Locking String Vs. Number 

The reason we lock a string like “invoice_gen/SUB-1234” is that is what is available from the application layer and corresponds to the entity key/identifier we are locking. The advisory locks, however, use a bigint key as the argument (we are locking an integer not a string).

To address this problem, we use the hashing library provided by Google Guava. We needed a non-cryptographic fast hash that had great hash distribution properties and also was 64-bit (since we needed to turn a string into a big int).

We settled on the Sip Hash. This is a lesser known but very useful hash function of the “add-rotate-xor” family, which is reasonably fast, has very good distribution properties, and a Guava implementation known to work well.

Show Me the Code

This is all well and good, but can you show me the code?
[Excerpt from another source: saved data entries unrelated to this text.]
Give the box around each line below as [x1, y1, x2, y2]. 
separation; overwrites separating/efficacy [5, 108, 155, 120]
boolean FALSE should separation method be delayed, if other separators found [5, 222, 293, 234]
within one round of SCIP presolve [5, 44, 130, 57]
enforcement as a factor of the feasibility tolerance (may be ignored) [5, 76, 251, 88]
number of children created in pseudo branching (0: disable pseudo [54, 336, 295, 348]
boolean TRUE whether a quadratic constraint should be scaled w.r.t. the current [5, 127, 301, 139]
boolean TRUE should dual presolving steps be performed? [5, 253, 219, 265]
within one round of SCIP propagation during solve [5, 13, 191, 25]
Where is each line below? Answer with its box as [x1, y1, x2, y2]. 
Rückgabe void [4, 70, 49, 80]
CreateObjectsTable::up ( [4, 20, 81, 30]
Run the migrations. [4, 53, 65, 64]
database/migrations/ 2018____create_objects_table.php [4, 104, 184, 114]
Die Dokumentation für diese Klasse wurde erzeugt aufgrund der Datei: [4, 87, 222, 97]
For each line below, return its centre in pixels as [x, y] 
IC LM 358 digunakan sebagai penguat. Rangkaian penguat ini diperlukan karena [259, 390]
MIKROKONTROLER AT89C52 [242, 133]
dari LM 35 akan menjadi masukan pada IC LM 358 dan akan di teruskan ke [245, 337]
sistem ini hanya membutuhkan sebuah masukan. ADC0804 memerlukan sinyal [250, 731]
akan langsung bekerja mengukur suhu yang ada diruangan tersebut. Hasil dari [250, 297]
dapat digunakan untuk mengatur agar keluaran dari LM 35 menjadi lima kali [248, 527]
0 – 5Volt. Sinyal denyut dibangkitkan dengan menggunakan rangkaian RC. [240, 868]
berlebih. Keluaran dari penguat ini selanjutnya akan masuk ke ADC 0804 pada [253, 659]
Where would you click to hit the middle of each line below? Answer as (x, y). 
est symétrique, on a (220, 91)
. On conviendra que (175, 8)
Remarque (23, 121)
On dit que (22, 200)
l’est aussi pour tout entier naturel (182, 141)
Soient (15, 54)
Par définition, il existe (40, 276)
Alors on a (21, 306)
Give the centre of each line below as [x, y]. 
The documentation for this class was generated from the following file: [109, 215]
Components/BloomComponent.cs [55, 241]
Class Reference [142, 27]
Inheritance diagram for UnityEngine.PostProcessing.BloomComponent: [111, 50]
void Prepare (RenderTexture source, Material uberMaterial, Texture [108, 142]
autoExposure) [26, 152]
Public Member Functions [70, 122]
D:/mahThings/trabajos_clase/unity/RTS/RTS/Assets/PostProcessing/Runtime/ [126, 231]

Here is the entire listing of the helper class we wrote to make use of the Postgres advisory locks:

package com.subskribe.billy.postgres;

import com.google.common.hash.HashCode;
import com.google.common.hash.HashFunction;
import com.google.common.hash.Hashing;
import com.subskribe.billy.validation.Validator;
import java.nio.charset.StandardCharsets;
import java.util.Optional;
import org.apache.commons.lang3.BooleanUtils;
import org.jooq.DSLContext;
import org.jooq.Record;
import org.jooq.Result;

/**
* utility class that uses postgres advisory locks
* to implement application level locking
*/
public class PostgresAdvisoryLock {

   // pg_try_advisory_xact_lock expects bigint as locking key
   private static final String PG_ADVISORY_XACT_LOCK = "SELECT pg_try_advisory_xact_lock(%d)";

   // I chose Sip Hash because it is a decently fast with good unique range
   // this hash function is used in Linux, Haskell and Rust hashtable implementations
   // it is a 64-bit hash and the range is java long
   private static final HashFunction SIP_HASH_FUNCTION = Hashing.sipHash24();

   /**
    * try to acquire an advisory postgres lock with the given String key.
    * the String is converted into a long using a 64 bit non-cryptographic hash
    * the lock is automatically released after the transaction is complete.
    * 
    * if the lock is successful it returns the hash code on which the lock was acquired
    * if the lock was unsuccessful an {@link Optional#empty()} is returned
    *
    * @param dslContext non null DSL context
    * @param key        non-empty lock key
    * @return Optional of hash code if successful {@link Optional#empty()} otherwise
    */
   public static Optional tryAcquireLock(DSLContext dslContext, String key) {
       // calculate hash
       HashCode hashCode = SIP_HASH_FUNCTION.hashBytes(key.getBytes(StandardCharsets.UTF_8));
       long hashKey = hashCode.asLong();

       // use the hash to try locking
       String lockQuery = String.format(PG_ADVISORY_XACT_LOCK, hashKey);
       Result lockResult = dslContext.fetch(lockQuery);

       // Query is guaranteed to return a singleton boolean in the result set.
       if (BooleanUtils.isTrue((Boolean) lockResult.get(0).get(0))) {
           return Optional.of(hashKey);
       }
       return Optional.empty();
   }
}

Conclusions

Upon completion of this project, we have several takeaways:

  • You do not always need expensive consensus management systems to solve problems like Distributed Mutual Execution. Just looking a little further into existing and available tools may lead to quicker working solutions and avoid costly delays. 
  • Postgres is a very versatile database and has a lot of bells and whistles that can prove useful. 
  • Defining the problem you want to solve clearly can lead to creative, focused solutions. 
  • We had to write very minimal code (the code in the post above) to achieve mutual distributed exclusion, which was a big win in terms of time to production.